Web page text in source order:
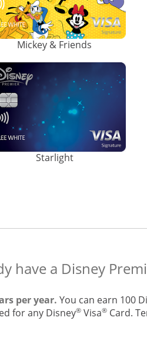
Mickey & Friends
Starlight
have a Disney
per year. You can earn 100
for any Disney® Visa® Card.
card offers and promotions in
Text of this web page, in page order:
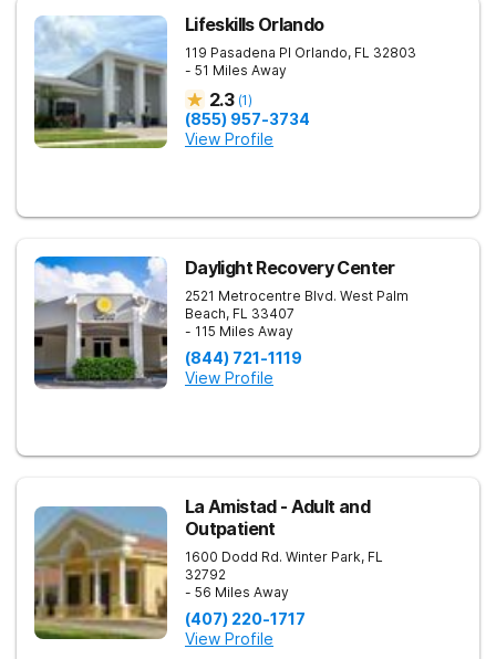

......

_PROBLEM STATEMENT_. Output the lines above verbatim, images excluded.

_EXERCISE SOLUTION_.
Web page text in source order:
Mickey & Friends
Starlight
have a Disney
per year. You can earn 100
for any Disney® Visa® Card.
card offers and promotions in
Text of this web page, in page order:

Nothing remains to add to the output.